Prepare and rehearse your testimony as a story following these steps.2

  1. Who am I? What drives me? What is my mission in life? What fulfills me? What happy ending am I looking for?
    • Give an example.
  2. Tell why my mission is unachievable.
  3. Describe how Jesus is “the reason for the hope that I have.”
  4. Tell how my life is different with Jesus than without.
    • Give an example of what a new life in faith looks like.

I am a perfectionist. My mission in life is to make everything better, excellent, and “right.” That means routines and efficiency have always been important to me. Even my kindergarten teacher had to change the order of activities from day to day for the whole class so I didn’t get stuck in a rut.

I try to achieve my mission by fixing everything for everybody. I know I have better solutions—if only people would just take my advice! But the problem is, people aren’t interested in my unsolicited advice.

My faith helps me remember that nothing in this world is perfect, and it can never be. The people and the stuff in the world never work 100% as designed, from my computer to my kids to my coworkers and customers. Everyone and everything has a bug in the system that I can’t fix. It is only Jesus who is perfect, and only Jesus who can fix it. And my fervent hope is to make it to the land of perfection, which Jesus has promised to create for me.

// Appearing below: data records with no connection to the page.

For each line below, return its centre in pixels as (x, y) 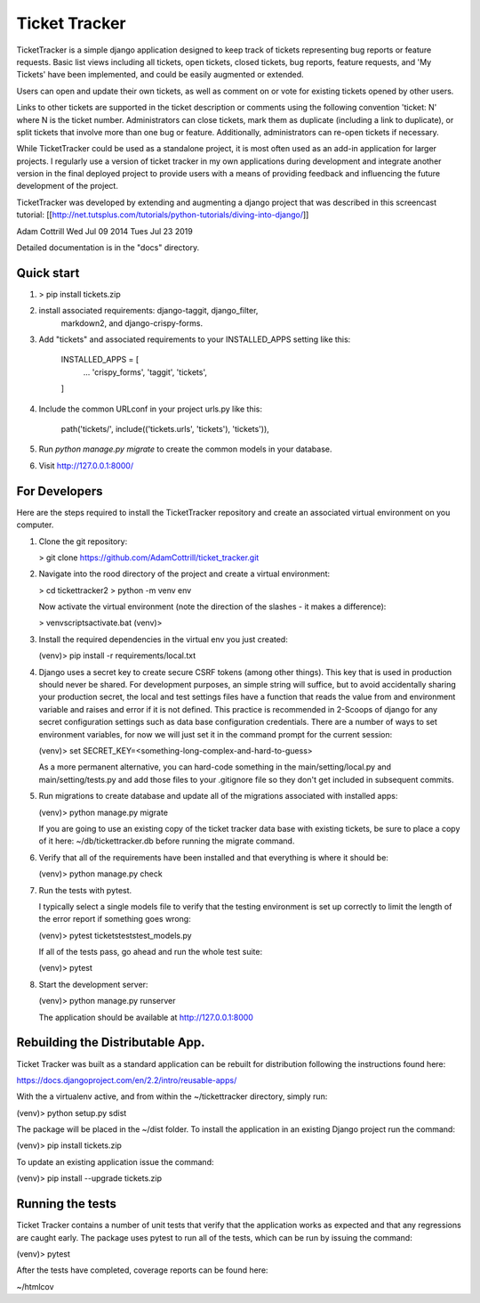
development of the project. (68, 186)
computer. (35, 525)
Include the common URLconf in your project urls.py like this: (150, 409)
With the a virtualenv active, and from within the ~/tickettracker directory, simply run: (172, 1096)
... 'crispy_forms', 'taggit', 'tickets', (145, 372)
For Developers (60, 491)
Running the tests (67, 1204)
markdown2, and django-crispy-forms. (132, 323)
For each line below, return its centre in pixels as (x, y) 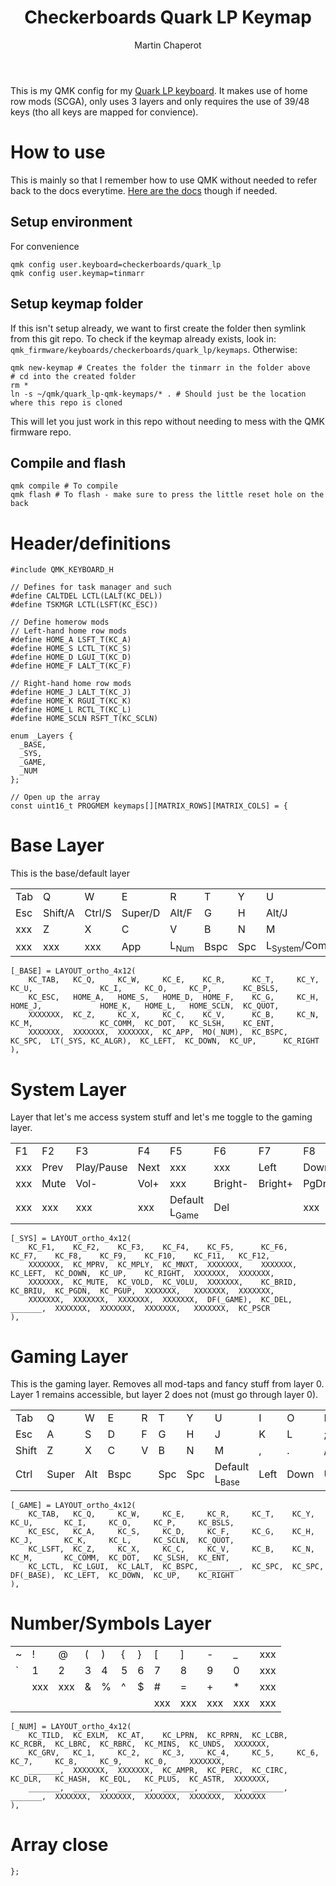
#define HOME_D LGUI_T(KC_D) (71, 657)
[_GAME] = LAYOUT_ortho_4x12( (73, 1505)
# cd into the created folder (73, 376)
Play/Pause (101, 1168)
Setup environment (71, 222)
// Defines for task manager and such (91, 587)
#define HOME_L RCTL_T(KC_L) (71, 710)
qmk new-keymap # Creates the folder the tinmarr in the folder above (160, 367)
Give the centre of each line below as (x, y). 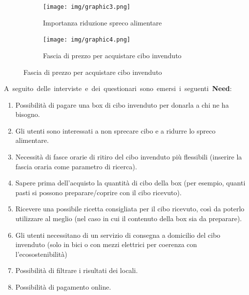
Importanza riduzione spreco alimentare (103, 22)
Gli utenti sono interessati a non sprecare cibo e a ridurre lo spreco (115, 130)
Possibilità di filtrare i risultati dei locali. (77, 270)
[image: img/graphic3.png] (87, 7)
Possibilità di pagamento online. (63, 287)
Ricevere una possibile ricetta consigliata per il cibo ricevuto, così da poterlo (130, 209)
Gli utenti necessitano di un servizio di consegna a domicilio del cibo (118, 235)
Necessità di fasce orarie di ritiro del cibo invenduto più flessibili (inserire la (129, 157)
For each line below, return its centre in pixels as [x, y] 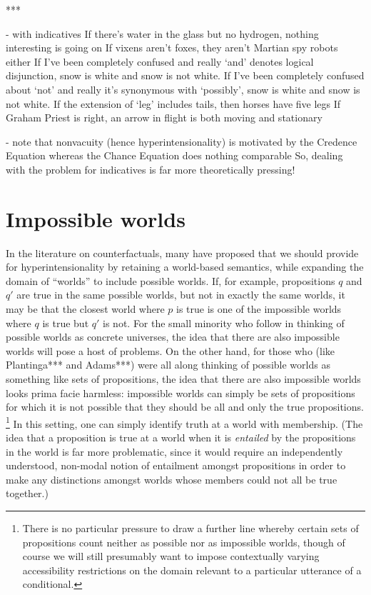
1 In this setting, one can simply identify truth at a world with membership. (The [184, 422]
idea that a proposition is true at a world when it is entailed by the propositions [181, 437]
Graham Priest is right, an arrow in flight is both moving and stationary [164, 117]
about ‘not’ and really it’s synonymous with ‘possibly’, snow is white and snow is [183, 89]
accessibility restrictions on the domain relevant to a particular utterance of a [192, 570]
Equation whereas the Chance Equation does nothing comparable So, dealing [174, 155]
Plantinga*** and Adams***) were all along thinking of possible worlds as [168, 365]
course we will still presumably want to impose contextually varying [171, 556]
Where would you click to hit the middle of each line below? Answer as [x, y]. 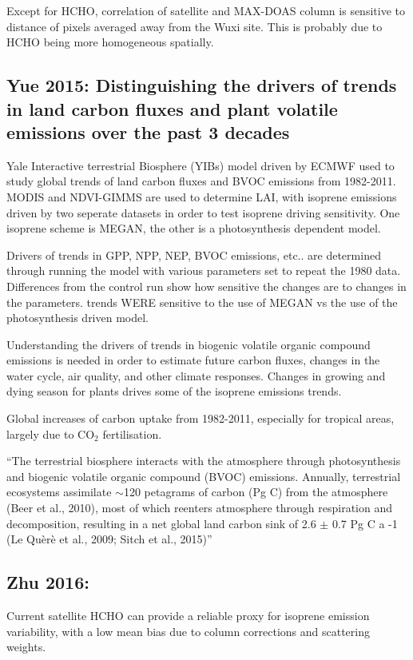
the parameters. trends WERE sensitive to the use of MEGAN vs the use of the [202, 302]
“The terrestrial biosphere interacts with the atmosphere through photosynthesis [204, 461]
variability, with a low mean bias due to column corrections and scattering [188, 631]
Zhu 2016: [48, 582]
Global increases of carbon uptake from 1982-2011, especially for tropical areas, [201, 418]
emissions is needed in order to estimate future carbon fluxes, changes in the [193, 360]
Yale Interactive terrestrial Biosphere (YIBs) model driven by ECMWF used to [201, 165]
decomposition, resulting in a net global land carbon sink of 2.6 [161, 523]
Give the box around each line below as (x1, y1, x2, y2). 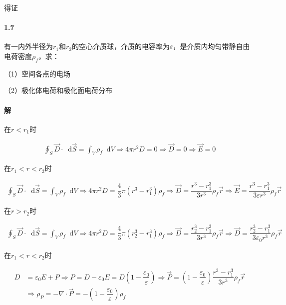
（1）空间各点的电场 (4, 68, 70, 78)
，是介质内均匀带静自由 (173, 41, 250, 51)
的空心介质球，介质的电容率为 (72, 41, 170, 51)
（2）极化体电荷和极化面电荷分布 (4, 85, 112, 95)
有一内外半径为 (4, 41, 53, 51)
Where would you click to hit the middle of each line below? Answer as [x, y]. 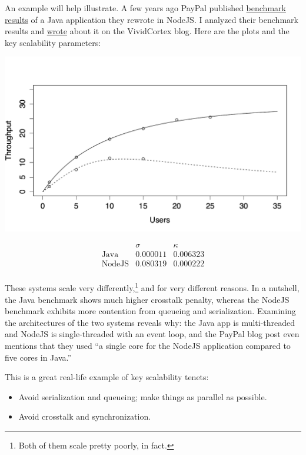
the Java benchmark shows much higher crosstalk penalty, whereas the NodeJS [147, 299]
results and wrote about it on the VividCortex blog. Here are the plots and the [147, 31]
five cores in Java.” [38, 357]
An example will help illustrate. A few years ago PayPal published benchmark [145, 8]
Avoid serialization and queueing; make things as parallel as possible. [143, 396]
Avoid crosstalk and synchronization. [85, 416]
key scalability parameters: [53, 42]
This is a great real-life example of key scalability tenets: [107, 377]
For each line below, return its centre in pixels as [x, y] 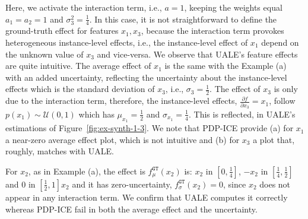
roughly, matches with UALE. [60, 151]
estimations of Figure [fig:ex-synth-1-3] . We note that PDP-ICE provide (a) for [150, 128]
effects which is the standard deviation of [80, 89]
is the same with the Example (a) [226, 66]
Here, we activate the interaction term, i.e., [84, 7]
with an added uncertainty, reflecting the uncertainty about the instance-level [146, 77]
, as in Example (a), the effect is [87, 171]
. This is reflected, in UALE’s [242, 114]
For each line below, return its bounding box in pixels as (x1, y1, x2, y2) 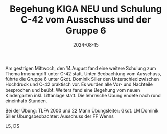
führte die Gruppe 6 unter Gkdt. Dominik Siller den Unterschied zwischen (5, 76, 159, 82)
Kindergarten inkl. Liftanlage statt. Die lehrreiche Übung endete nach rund (5, 92, 161, 98)
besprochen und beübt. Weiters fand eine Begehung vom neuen (5, 86, 140, 93)
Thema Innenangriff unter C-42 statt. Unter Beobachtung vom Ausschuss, (5, 70, 162, 77)
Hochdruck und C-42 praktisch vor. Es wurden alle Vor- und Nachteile (5, 81, 153, 87)
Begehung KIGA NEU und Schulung (9, 3, 162, 15)
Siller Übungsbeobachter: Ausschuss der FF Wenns (5, 113, 114, 119)
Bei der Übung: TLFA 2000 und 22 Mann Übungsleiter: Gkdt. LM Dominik (5, 107, 159, 114)
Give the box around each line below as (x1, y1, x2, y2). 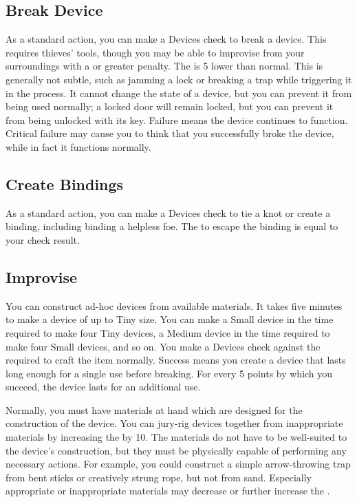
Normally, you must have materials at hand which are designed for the (6, 402, 303, 417)
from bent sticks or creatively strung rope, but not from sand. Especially (6, 470, 312, 484)
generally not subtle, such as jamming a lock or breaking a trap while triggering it (6, 72, 352, 86)
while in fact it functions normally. (6, 139, 151, 154)
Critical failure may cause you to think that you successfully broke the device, (6, 126, 334, 140)
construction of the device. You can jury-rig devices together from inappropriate (6, 416, 343, 430)
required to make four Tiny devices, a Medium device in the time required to (6, 325, 330, 339)
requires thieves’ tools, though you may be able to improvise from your (6, 45, 305, 59)
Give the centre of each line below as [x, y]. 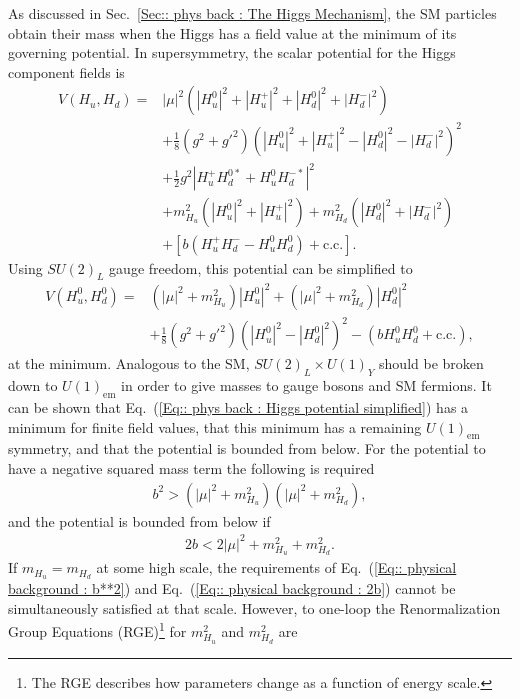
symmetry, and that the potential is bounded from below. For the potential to [247, 448]
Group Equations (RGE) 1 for [97, 629]
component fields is [66, 71]
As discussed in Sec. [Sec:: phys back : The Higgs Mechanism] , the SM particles [252, 13]
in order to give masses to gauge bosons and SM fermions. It [306, 385]
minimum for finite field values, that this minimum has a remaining [215, 426]
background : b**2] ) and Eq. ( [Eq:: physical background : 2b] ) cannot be [232, 588]
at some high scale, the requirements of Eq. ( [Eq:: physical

So my job is not to do his job, but to make it through as calmly as possible and help others deal with the world the way it is too. For example, I know that meetings aren’t the most efficient way to get work done, but that’s not my purpose any longer. My purpose is to use the gathering to support and encourage other people in their (messy) work.


1 Some Christians are scared to have this conversation because they’re embarrassed to not have all the answers ready. But only a salesman has all the answers. 1 Peter 3:15 tells you to have your testimony ready, not the catechism or the proofs. If there are challenges after your testimony, respond by saying, “I don’t know. Let’s find out together.” Then Google it with them and talk about what you read in an open-ended conversation that invites further discussion later.

2 It’s ok that your gospel summary leave out parts of the gospel. It’s a summary. Its purpose is to lead to more conversations, not to finish the conversation.